它头上那只小小的獬豸伸出爪爪想要说点什么,但被升卿灵活的蛇尾巴堵住了嘴。
“嘶嘶———”
升卿在催促他,但眼里有种人性化的忧虑。
简悄推开门,大量灰尘劈头盖脸,簌簌而落。
这座破败殿宇里的一切都蒙上了一层厚厚的灰,房梁之间铺着巨大的蜘蛛网。
还没等他细看,他就听到“哐当”一声,门被升卿从背后带上了。
在门合上那一刻,他隐约听到獬豸生气的声音,还有那条升卿好声好气的“嘶嘶”解释。
原路返回肯定是不行了,简悄试探着往前走了几步,在地面上的灰尘里留下了一串脚印。
与门对着的,是一扇落满了灰的木制屏风,简悄在屏风上拍了拍,灰尘如落雪一样铺了一地。
———能隐约看出来屏风上是一幅画。
简悄在旁边的房梁上拽下来了一块帷幔,勉强充当抹布去擦那块屏风,屏风渐渐干净起来,借着殿宇内不算太昏暗的光线,简悄看清了屏风上的画面。
是恐龙。
各种各样的恐龙。
环绕在这些恐龙身边的,还有一些他所熟悉的生灵,有鱼身而鸟翼的蠃鱼,有长得像牛,毛如刺猬的穷奇,有状如狸而白首的天狗,有状如赤豹,有五条尾巴和一只独角的狰……还有类似于女娲、伏羲、共工的形象。
这些生灵无一不是望着天空,面色凝重。
他一开始以为恐龙和传说里的生灵是敌对关系,但看屏风里画面的站位,好像是友非敌。
他们在共同警惕一个存在。
是考核系统吗?
第五次考核的自检造成了恐龙家族的集体覆灭。
如果只是没有了恐龙,为什么这些山海经里的异兽,修仙的功法,也一并从历史的长河中消失了呢?
除非……
系统的自检,并不止一次。
许是这张屏风存在的时间太久了,很多图案都变得模糊不清,很难分辨出来,简悄还想再细看,但他手腕上那个从他进入大秦后就毫无波动的黑圈毫无预兆地亮了起来。
接着,他听到系统的机械音:
【“苟到最后”组已全部进入“过去”。】
【登录时间:随机。
登陆地点:随机。
登录位置:随机。】
系统说完这些话后就消失了,但那个黑圈却一起一伏有规律地暗灭着,仿佛是在呼吸一样。
简悄莫名有种直觉,周围好像有什么不一样了。
本来他在这间殿宇里也能隐约听到外面升卿和獬豸在等他时的交谈,但现在,外面很安静,仿佛从来就没有出现过除他以外的存在。
考核系统的自检不止一次。
他心里再次毫无预兆地冒出这个念头。
简悄面色一凝,猛地过身去,他到了门边,硬生生撞开了殿宇的门。
门外不再是一片寂静的王宫,而是一个宽阔的洞穴,洞穴顶上镶嵌着数不清的夜明珠,按照星辰的方位排列,简悄头顶上的那颗夜明珠,所对应的星辰就是北极。

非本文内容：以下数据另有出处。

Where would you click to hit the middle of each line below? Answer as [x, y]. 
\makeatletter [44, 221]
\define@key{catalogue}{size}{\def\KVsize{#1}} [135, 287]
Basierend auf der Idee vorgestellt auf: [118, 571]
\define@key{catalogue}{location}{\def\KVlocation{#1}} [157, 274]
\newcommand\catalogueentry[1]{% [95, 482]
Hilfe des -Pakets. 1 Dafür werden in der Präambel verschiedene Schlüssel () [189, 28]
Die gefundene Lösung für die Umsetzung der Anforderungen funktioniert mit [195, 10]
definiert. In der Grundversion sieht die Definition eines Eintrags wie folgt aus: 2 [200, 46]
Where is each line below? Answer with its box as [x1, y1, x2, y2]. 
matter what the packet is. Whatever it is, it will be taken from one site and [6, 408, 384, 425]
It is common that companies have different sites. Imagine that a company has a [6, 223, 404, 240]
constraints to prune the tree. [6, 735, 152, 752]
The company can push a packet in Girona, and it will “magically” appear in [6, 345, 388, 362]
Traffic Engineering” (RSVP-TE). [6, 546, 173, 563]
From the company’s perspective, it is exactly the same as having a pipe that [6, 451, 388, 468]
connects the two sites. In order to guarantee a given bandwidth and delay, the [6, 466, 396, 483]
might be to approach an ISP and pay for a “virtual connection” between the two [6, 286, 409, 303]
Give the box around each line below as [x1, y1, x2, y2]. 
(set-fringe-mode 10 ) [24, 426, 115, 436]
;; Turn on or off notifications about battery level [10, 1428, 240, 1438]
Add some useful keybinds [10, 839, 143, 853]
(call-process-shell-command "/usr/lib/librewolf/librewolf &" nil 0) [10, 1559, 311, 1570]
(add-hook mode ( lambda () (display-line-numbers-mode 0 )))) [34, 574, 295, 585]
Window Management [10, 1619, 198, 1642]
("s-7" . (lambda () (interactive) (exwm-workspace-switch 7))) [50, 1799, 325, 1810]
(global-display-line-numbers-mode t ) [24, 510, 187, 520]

洞穴两侧的岩石壁上,每隔九米就点着一只蜡烛,不知道蜡烛是什么材质,光线极亮,火焰直直地向上窜,看起来有三米高,将地下洞穴照得亮如白昼。
他的脚下是蜿蜒的水银河流,奔腾着一直涌向远方。
头顶的夜明珠、两侧的蜡烛、水银的河流……
司马迁曾在《史记·秦始皇本纪》中记载:“……以水银为百川江河大海,机相灌输,上具天文,下具地理。以人鱼膏为烛,度不灭者久之。”
这一切都和书里写的一样。
简悄蹲下/身,做出了一个极大胆的举动,他将手伸到了水银河流里。
水银是有毒的,无论是口服还是接触,都会对人体造成极大的伤害。
如果他手上会受伤,那眼前的场景就是真的,如果他不会受伤,那这个场景就是一段记忆。
简悄将手在水银里泡了一会儿,没有那些尝试过的人所谓的酸痛感,掌心也没有发黑,他好像只是将手泡在了普通的水里。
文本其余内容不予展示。